Check each line of the records below for the word "фактических" and copy those where it appears.

=== Begin Enclosure ===

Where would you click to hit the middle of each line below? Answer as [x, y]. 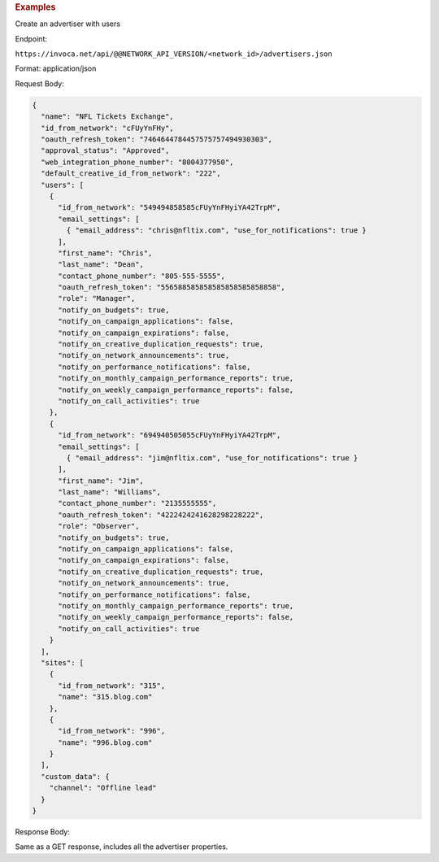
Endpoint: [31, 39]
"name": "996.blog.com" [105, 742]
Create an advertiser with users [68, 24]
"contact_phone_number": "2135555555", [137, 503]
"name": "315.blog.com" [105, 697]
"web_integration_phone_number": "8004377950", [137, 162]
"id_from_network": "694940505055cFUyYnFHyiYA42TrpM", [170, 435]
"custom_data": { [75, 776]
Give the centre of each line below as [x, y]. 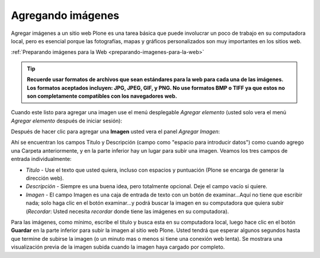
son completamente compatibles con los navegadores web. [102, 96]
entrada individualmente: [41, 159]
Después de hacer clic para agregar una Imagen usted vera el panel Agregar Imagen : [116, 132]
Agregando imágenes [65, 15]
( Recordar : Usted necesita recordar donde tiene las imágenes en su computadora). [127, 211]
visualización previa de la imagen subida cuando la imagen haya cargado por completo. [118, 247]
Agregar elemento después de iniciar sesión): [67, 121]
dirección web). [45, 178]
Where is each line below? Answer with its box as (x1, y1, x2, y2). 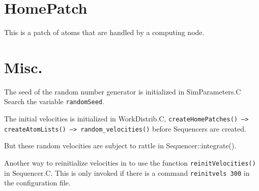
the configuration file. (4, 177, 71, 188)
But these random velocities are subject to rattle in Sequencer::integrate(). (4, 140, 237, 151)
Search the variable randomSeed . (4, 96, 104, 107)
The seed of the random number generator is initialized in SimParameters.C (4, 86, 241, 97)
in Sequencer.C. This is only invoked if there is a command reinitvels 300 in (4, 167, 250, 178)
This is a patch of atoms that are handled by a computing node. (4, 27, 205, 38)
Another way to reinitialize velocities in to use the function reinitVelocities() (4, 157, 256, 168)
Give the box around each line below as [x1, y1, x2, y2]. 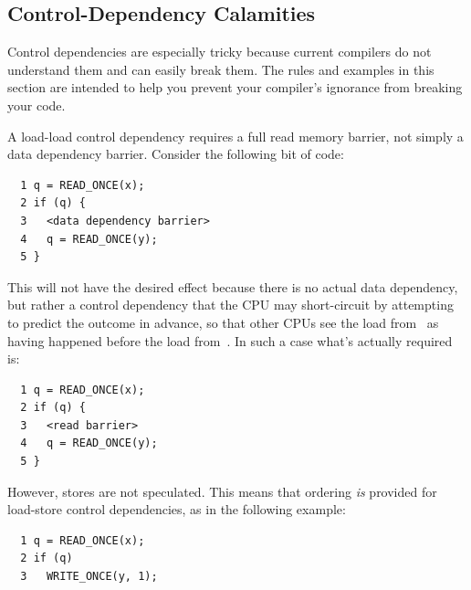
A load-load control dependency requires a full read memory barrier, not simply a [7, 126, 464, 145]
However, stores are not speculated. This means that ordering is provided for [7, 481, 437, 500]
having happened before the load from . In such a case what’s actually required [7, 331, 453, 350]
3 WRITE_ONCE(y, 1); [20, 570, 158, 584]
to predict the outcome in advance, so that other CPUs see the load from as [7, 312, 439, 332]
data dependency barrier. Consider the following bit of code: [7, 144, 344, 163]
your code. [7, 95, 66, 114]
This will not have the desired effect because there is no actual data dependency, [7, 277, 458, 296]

=== End Enclosure ===
=== Begin Enclosure ===

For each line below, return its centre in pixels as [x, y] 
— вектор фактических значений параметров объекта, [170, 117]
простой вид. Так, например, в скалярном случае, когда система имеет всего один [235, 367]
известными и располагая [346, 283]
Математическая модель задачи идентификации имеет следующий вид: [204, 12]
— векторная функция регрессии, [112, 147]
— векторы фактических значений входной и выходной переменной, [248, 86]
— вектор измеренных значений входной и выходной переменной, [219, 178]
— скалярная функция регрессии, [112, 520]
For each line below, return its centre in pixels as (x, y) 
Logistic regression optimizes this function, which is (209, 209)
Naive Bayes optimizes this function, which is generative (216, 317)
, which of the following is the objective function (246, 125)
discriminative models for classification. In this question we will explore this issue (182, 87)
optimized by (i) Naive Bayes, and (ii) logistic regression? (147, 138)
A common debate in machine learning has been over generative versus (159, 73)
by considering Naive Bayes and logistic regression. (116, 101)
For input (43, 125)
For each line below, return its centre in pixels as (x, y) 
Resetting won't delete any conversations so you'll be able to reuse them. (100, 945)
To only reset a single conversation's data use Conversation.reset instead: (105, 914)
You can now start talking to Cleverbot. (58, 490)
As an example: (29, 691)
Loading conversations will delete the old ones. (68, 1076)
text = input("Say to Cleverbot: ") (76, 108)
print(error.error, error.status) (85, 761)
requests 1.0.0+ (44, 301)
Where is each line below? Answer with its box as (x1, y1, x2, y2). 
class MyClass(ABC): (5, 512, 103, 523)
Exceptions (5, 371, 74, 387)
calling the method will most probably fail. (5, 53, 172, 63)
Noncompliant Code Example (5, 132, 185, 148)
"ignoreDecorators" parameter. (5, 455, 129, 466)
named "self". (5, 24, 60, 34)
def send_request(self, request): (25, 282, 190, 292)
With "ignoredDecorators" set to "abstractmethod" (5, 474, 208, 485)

=== End Enclosure ===

**Solution below**
— вектор фактических значений параметров объекта, [170, 117]
— векторы фактических значений входной и выходной переменной, [248, 86]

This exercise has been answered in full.